• _ABOUT THIS EXERCISE_
Would you reproduce the entries exactly, including every line?

• _DATA TO PROCESS_
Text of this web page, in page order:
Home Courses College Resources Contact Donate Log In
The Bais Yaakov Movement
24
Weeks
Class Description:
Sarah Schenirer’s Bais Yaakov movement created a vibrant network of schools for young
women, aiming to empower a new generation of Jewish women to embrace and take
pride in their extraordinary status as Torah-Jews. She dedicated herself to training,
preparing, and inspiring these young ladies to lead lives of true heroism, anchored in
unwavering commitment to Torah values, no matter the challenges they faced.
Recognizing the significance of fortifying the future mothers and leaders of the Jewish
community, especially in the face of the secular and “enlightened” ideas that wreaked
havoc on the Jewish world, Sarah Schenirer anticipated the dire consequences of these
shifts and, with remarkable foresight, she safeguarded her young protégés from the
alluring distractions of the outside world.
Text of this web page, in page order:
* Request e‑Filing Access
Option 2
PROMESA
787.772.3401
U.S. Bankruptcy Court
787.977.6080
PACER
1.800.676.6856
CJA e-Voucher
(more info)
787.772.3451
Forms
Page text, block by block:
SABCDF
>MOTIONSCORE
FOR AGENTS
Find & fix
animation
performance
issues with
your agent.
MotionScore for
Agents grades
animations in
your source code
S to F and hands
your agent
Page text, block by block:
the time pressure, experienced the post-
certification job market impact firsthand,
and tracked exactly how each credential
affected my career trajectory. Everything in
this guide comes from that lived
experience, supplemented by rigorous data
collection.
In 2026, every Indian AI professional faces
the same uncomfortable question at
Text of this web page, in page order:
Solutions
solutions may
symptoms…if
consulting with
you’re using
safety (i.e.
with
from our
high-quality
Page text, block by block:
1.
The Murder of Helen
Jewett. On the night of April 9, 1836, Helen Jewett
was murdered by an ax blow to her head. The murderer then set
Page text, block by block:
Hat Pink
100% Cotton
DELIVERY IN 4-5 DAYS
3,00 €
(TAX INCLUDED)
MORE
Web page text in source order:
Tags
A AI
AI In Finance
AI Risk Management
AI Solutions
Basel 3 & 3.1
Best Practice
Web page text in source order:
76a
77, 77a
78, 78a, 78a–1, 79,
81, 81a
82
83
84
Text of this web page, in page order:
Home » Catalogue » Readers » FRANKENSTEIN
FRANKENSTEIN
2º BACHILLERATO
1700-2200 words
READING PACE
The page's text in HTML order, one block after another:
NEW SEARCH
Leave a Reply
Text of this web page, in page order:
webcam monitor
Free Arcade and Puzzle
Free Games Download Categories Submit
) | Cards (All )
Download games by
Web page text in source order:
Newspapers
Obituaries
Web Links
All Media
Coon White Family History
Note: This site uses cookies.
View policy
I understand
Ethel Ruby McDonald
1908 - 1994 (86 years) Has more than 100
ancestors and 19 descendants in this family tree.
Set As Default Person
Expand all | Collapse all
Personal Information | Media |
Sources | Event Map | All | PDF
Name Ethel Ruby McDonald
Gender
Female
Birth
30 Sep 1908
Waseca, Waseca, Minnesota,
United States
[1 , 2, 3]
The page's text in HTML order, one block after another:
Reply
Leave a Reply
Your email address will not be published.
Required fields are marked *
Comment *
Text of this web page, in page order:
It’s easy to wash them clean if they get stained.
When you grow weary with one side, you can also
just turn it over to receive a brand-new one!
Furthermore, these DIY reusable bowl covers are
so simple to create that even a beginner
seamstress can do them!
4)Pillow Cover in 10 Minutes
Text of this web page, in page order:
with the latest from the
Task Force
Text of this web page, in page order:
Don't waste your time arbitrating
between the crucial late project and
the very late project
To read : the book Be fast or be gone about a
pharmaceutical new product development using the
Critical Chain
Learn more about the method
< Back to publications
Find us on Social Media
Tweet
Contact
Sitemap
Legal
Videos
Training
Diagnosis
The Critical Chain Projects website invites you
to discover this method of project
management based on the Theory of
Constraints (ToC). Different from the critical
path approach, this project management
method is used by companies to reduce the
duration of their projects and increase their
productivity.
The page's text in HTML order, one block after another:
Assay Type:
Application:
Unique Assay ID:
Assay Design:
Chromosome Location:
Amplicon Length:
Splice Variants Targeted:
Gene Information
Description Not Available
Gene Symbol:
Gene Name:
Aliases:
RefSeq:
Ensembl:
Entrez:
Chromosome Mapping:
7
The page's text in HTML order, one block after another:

• _EXERCISE ANSWER_
Text of this web page, in page order:
Home Courses College Resources Contact Donate Log In
The Bais Yaakov Movement
24
Weeks
Class Description:
Sarah Schenirer’s Bais Yaakov movement created a vibrant network of schools for young
women, aiming to empower a new generation of Jewish women to embrace and take
pride in their extraordinary status as Torah-Jews. She dedicated herself to training,
preparing, and inspiring these young ladies to lead lives of true heroism, anchored in
unwavering commitment to Torah values, no matter the challenges they faced.
Recognizing the significance of fortifying the future mothers and leaders of the Jewish
community, especially in the face of the secular and “enlightened” ideas that wreaked
havoc on the Jewish world, Sarah Schenirer anticipated the dire consequences of these
shifts and, with remarkable foresight, she safeguarded her young protégés from the
alluring distractions of the outside world.
Text of this web page, in page order:
* Request e‑Filing Access
Option 2
PROMESA
787.772.3401
U.S. Bankruptcy Court
787.977.6080
PACER
1.800.676.6856
CJA e-Voucher
(more info)
787.772.3451
Forms
Page text, block by block:
SABCDF
>MOTIONSCORE
FOR AGENTS
Find & fix
animation
performance
issues with
your agent.
MotionScore for
Agents grades
animations in
your source code
S to F and hands
your agent
Page text, block by block:
the time pressure, experienced the post-
certification job market impact firsthand,
and tracked exactly how each credential
affected my career trajectory. Everything in
this guide comes from that lived
experience, supplemented by rigorous data
collection.
In 2026, every Indian AI professional faces
the same uncomfortable question at
Text of this web page, in page order:
Solutions
solutions may
symptoms…if
consulting with
you’re using
safety (i.e.
with
from our
high-quality
Page text, block by block:
1.
The Murder of Helen
Jewett. On the night of April 9, 1836, Helen Jewett
was murdered by an ax blow to her head. The murderer then set
Page text, block by block:
Hat Pink
100% Cotton
DELIVERY IN 4-5 DAYS
3,00 €
(TAX INCLUDED)
MORE
Web page text in source order:
Tags
A AI
AI In Finance
AI Risk Management
AI Solutions
Basel 3 & 3.1
Best Practice
Web page text in source order:
76a
77, 77a
78, 78a, 78a–1, 79,
81, 81a
82
83
84
Text of this web page, in page order:
Home » Catalogue » Readers » FRANKENSTEIN
FRANKENSTEIN
2º BACHILLERATO
1700-2200 words
READING PACE
The page's text in HTML order, one block after another:
NEW SEARCH
Leave a Reply
Text of this web page, in page order:
webcam monitor
Free Arcade and Puzzle
Free Games Download Categories Submit
) | Cards (All )
Download games by
Web page text in source order:
Newspapers
Obituaries
Web Links
All Media
Coon White Family History
Note: This site uses cookies.
View policy
I understand
Ethel Ruby McDonald
1908 - 1994 (86 years) Has more than 100
ancestors and 19 descendants in this family tree.
Set As Default Person
Expand all | Collapse all
Personal Information | Media |
Sources | Event Map | All | PDF
Name Ethel Ruby McDonald
Gender
Female
Birth
30 Sep 1908
Waseca, Waseca, Minnesota,
United States
[1 , 2, 3]
The page's text in HTML order, one block after another:
Reply
Leave a Reply
Your email address will not be published.
Required fields are marked *
Comment *
Text of this web page, in page order:
It’s easy to wash them clean if they get stained.
When you grow weary with one side, you can also
just turn it over to receive a brand-new one!
Furthermore, these DIY reusable bowl covers are
so simple to create that even a beginner
seamstress can do them!
4)Pillow Cover in 10 Minutes
Text of this web page, in page order:
with the latest from the
Task Force
Text of this web page, in page order:
Don't waste your time arbitrating
between the crucial late project and
the very late project
To read : the book Be fast or be gone about a
pharmaceutical new product development using the
Critical Chain
Learn more about the method
< Back to publications
Find us on Social Media
Tweet
Contact
Sitemap
Legal
Videos
Training
Diagnosis
The Critical Chain Projects website invites you
to discover this method of project
management based on the Theory of
Constraints (ToC). Different from the critical
path approach, this project management
method is used by companies to reduce the
duration of their projects and increase their
productivity.
The page's text in HTML order, one block after another:
Assay Type:
Application:
Unique Assay ID:
Assay Design:
Chromosome Location:
Amplicon Length:
Splice Variants Targeted:
Gene Information
Description Not Available
Gene Symbol:
Gene Name:
Aliases:
RefSeq:
Ensembl:
Entrez:
Chromosome Mapping:
7
The page's text in HTML order, one block after another:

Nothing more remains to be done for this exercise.